WASHINGTON – Today, Education and the Workforce Committee Chairwoman Virginia Foxx (R-NC) sent a letter to Department of Labor (DOL) Acting Secretary Julie Su expressing concerns with the Mine Safety and Health Administration’s (MSHA) proposed silica rule. While Chairwoman Foxx supports reducing miners’ exposure to silica, she warns that the regulation’s compliance challenges, unrealistic implementation timeline, and significant cost are unworkable. 

In the letter, Foxx writes: “Prior to finalizing the proposed rule, it is critical that the Department adopt feedback from stakeholders, better align MSHA’s standards with what is required by the Occupational Safety and Health Administration (OSHA), allow mine operators more time to comply with the significant changes, and update the proposed rule’s economic impact analysis in order to ensure the rule is both effective at keeping miners safe and workable in the industry.” 

The letter continues: “[M]SHA must better align its silica standard with OSHA’s 2016 silica standard to reduce compliance burdens on mine operators while adequately protecting miners. There is an inherent inconsistency in this new proposed rule: it claims to be based on ensuring that miners have the same protection as other workers and relies heavily on risk models that OSHA used in support of its 2016 silica rule, yet it does not allow for the same compliance measures. … MSHA must also extend the proposed implementation timeline beyond 120 days in order to give the mining community adequate time to implement the rule’s requirements fully.”

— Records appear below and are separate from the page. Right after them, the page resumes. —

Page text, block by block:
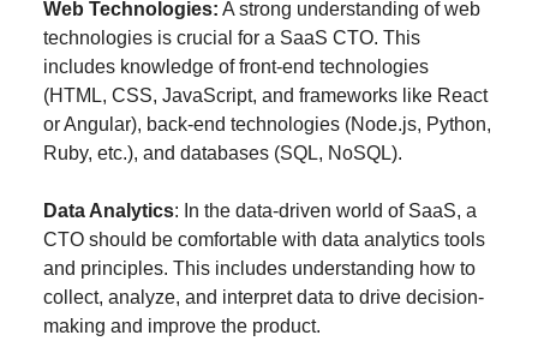
Web Technologies: A strong understanding of web
technologies is crucial for a SaaS CTO. This
includes knowledge of front-end technologies
(HTML, CSS, JavaScript, and frameworks like React
or Angular), back-end technologies (Node.js, Python,
Ruby, etc.), and databases (SQL, NoSQL).
Data Analytics: In the data-driven world of SaaS, a
CTO should be comfortable with data analytics tools
and principles. This includes understanding how to
collect, analyze, and interpret data to drive decision-
making and improve the product.

The letter goes on: “Incredibly, the proposed rule claims that it will not impose a significant economic impact on the mining industry… [h]owever, the National Stone, Sand, and Gravel Association estimates the costs for sampling alone in the metal/nonmetal sector to be over $162 million. Time and time again, the Department has failed to take into account the real economic impact of its regulations, and this proposed rule is just the latest example of DOL’s economic illiteracy.”